• GOAL OF THE EXERCISE:
In the records below, repeat exactly the lines between the line holding "signals heightened encoding;" and the line holding "03:16:57 London Marathon 26/04/2026", inclusive, and drop the pictures.

Start of SOURCE RECORDS

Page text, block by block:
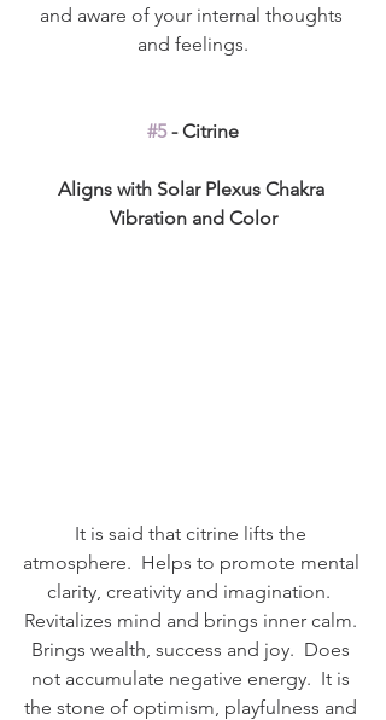
and aware of your internal thoughts
and feelings.
#5 - Citrine
Aligns with Solar Plexus Chakra
Vibration and Color
It is said that citrine lifts the
atmosphere.  Helps to promote mental
clarity, creativity and imagination.
Revitalizes mind and brings inner calm.
Brings wealth, success and joy.  Does
not accumulate negative energy.  It is
the stone of optimism, playfulness and
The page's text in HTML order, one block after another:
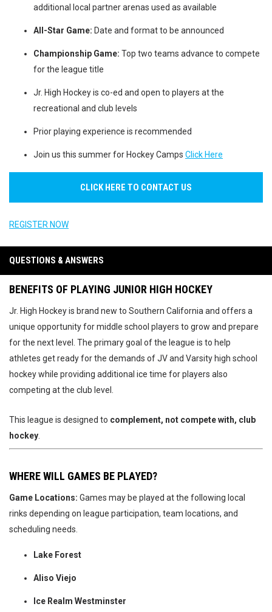
additional local partner arenas used as available
All-Star Game: Date and format to be announced
Championship Game: Top two teams advance to compete
for the league title
Jr. High Hockey is co-ed and open to players at the
recreational and club levels
Prior playing experience is recommended
Join us this summer for Hockey Camps Click Here
CLICK HERE TO CONTACT US
REGISTER NOW
QUESTIONS & ANSWERS
BENEFITS OF PLAYING JUNIOR HIGH HOCKEY
Jr. High Hockey is brand new to Southern California and offers a
unique opportunity for middle school players to grow and prepare
for the next level. The primary goal of the league is to help
athletes get ready for the demands of JV and Varsity high school
hockey while providing additional ice time for players also
competing at the club level.
This league is designed to complement, not compete with, club
hockey.
WHERE WILL GAMES BE PLAYED?
Game Locations: Games may be played at the following local
rinks depending on league participation, team locations, and
scheduling needs.
Lake Forest
Aliso Viejo
Ice Realm Westminster
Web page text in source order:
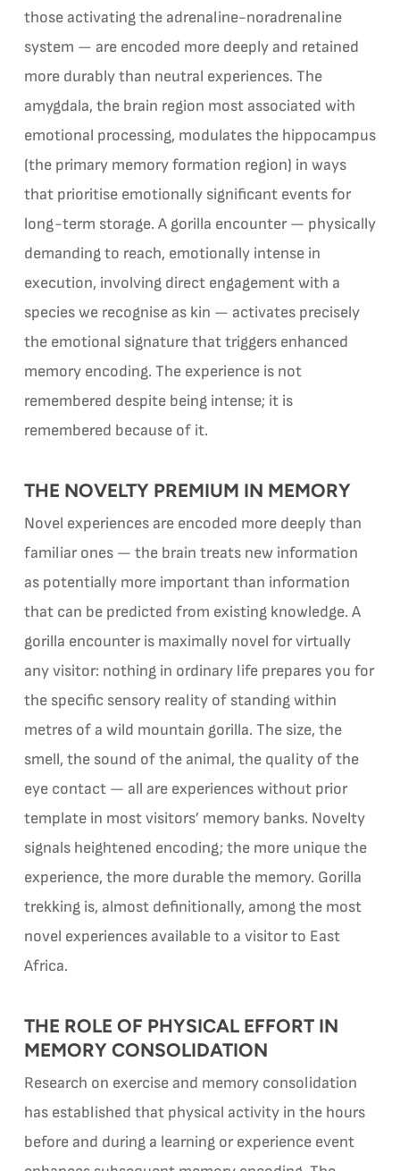
those activating the adrenaline-noradrenaline
system — are encoded more deeply and retained
more durably than neutral experiences. The
amygdala, the brain region most associated with
emotional processing, modulates the hippocampus
(the primary memory formation region) in ways
that prioritise emotionally significant events for
long-term storage. A gorilla encounter — physically
demanding to reach, emotionally intense in
execution, involving direct engagement with a
species we recognise as kin — activates precisely
the emotional signature that triggers enhanced
memory encoding. The experience is not
remembered despite being intense; it is
remembered because of it.
THE NOVELTY PREMIUM IN MEMORY
Novel experiences are encoded more deeply than
familiar ones — the brain treats new information
as potentially more important than information
that can be predicted from existing knowledge. A
gorilla encounter is maximally novel for virtually
any visitor: nothing in ordinary life prepares you for
the specific sensory reality of standing within
metres of a wild mountain gorilla. The size, the
smell, the sound of the animal, the quality of the
eye contact — all are experiences without prior
template in most visitors’ memory banks. Novelty
signals heightened encoding; the more unique the
experience, the more durable the memory. Gorilla
trekking is, almost definitionally, among the most
novel experiences available to a visitor to East
Africa.
THE ROLE OF PHYSICAL EFFORT IN
MEMORY CONSOLIDATION
Research on exercise and memory consolidation
has established that physical activity in the hours
before and during a learning or experience event
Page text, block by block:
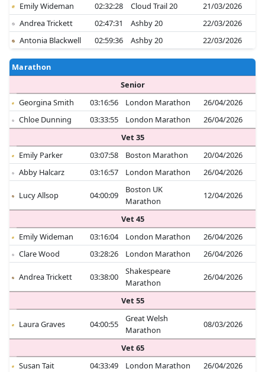
Emily Wideman
02:32:28 Cloud Trail 20
21/03/2026
Andrea Trickett
02:47:31 Ashby 20
22/03/2026
Antonia Blackwell
02:59:36 Ashby 20 22/03/2026
Marathon
Senior
Georgina Smith
03:16:56 London Marathon
26/04/2026
Chloe Dunning
03:33:55 London Marathon
26/04/2026
Vet 35
Emily Parker
03:07:58 Boston Marathon
20/04/2026
Abby Halcarz
03:16:57 London Marathon 26/04/2026
Lucy Allsop 04:00:09
Boston UK
Marathon
12/04/2026
Vet 45
Emily Wideman
03:16:04 London Marathon
26/04/2026
Clare Wood
03:28:26 London Marathon 26/04/2026
Andrea Trickett 03:38:00
Shakespeare
Marathon
26/04/2026
Vet 55
Laura Graves 04:00:55
Great Welsh
Marathon
08/03/2026
Vet 65
Susan Tait
04:33:49 London Marathon 26/04/2026
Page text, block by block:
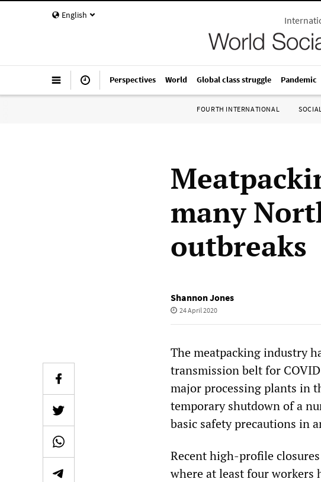
English
Perspectives World Global class struggle Pandemic
FOURTH INTERNATIONAL
many
outbreaks
Shannon Jones
24 April 2020
The meatpacking industry
transmission belt for
major processing plants in
temporary shutdown of a
basic safety precautions in
Recent high-profile
where at least four workers
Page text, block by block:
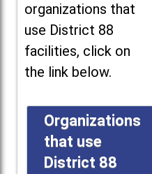
organizations that
use District 88
facilities, click on
the link below.
Organizations
that use
District 88
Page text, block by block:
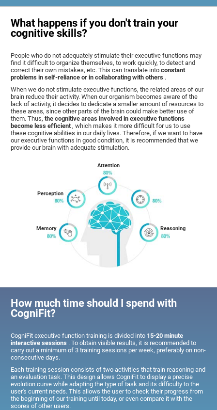
What happens if you don't train your
cognitive skills?
People who do not adequately stimulate their executive functions may
find it difficult to organize themselves, to work quickly, to detect and
correct their own mistakes, etc. This can translate intoconstant
problems in self-reliance or in collaborating with others .
When we do not stimulate executive functions, the related areas of our
brain reduce their activity. When our organism becomes aware of the
lack of activity, it decides to dedicate a smaller amount of resources to
these areas, since other parts of the brain could make better use of
them. Thus,the cognitive areas involved in executive functions
become less efficient , which makes it more difficult for us to use
these cognitive abilities in our daily lives. Therefore, if we want to have
our executive functions in good condition, it is recommended that we
provide our brain with adequate stimulation.
Memory
Perception
Attention
Reasoning
How much time should I spend with
CogniFit?
CogniFit executive function training is divided into 15-20 minute
interactive sessions . To obtain visible results, it is recommended to
carry out a minimum of 3 training sessions per week, preferably on non-
consecutive days.
Each training session consists of two activities that train reasoning and
an evaluation task. This design allows CogniFit to display a precise
evolution curve while adapting the type of task and its difficulty to the
user's current needs. This allows the user to check their progress from
the beginning of our training until today, or even compare it with the
scores of other users.

End of SOURCE RECORDS

• RESULT OF THE TASK:
signals heightened encoding; the more unique the
experience, the more durable the memory. Gorilla
trekking is, almost definitionally, among the most
novel experiences available to a visitor to East
Africa.
THE ROLE OF PHYSICAL EFFORT IN
MEMORY CONSOLIDATION
Research on exercise and memory consolidation
has established that physical activity in the hours
before and during a learning or experience event
Page text, block by block:
Emily Wideman
02:32:28 Cloud Trail 20
21/03/2026
Andrea Trickett
02:47:31 Ashby 20
22/03/2026
Antonia Blackwell
02:59:36 Ashby 20 22/03/2026
Marathon
Senior
Georgina Smith
03:16:56 London Marathon
26/04/2026
Chloe Dunning
03:33:55 London Marathon
26/04/2026
Vet 35
Emily Parker
03:07:58 Boston Marathon
20/04/2026
Abby Halcarz
03:16:57 London Marathon 26/04/2026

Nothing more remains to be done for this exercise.